ECLI:NL:CRVB:2023:1829
Centrale Raad van Beroep
- Verzet
- Rechtspraak.nl
Verzet tegen niet-ontvankelijk verklaring inzake herziening van een eerdere uitspraak over griffierecht
In deze zaak heeft de Centrale Raad van Beroep op 22 september 2023 uitspraak gedaan in een hoger beroep betreffende een verzoek om herziening. De verzoekster, afkomstig uit Marokko, had eerder een verzoek om herziening ingediend dat op 6 september 2022 niet-ontvankelijk was verklaard omdat het griffierecht niet was betaald en er geen gronden waren ingediend. De verzoekster heeft verzet aangetekend tegen deze niet-ontvankelijk verklaring, waarbij zij aanvoert dat zij wel degelijk het griffierecht heeft betaald en dat zij kampt met medische problemen.
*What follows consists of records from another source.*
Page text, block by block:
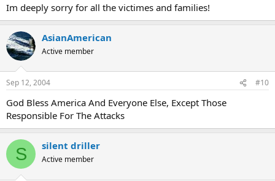
Im deeply sorry for all the victimes and families!
AsianAmerican
Active member
Sep 12, 2004 #10
God Bless America And Everyone Else, Except Those
Responsible For The Attacks
S silent driller
Active member

De Raad heeft echter vastgesteld dat het griffierecht nog steeds niet is betaald en dat de verzoekster geen nieuwe feiten of omstandigheden heeft aangevoerd die de eerdere niet-ontvankelijk verklaring zouden kunnen weerleggen. Hierdoor heeft de Raad het verzet ongegrond verklaard. De Raad benadrukt dat de verzoekster het moeilijk vindt om de oorspronkelijke beslissing te accepteren, maar dat tegen deze uitspraak geen rechtsmiddelen kunnen worden aangewend. De procedure is hiermee afgesloten en er is geen aanleiding voor een veroordeling in de proceskosten.
De uitspraak is gedaan door de enkelvoudige kamer, waarbij J.C. Boeree als lid van de kamer fungeerde en M. Ramanand als griffier optrad. De uitspraak is openbaar gemaakt en is te vinden op de website van Rechtspraak.nl.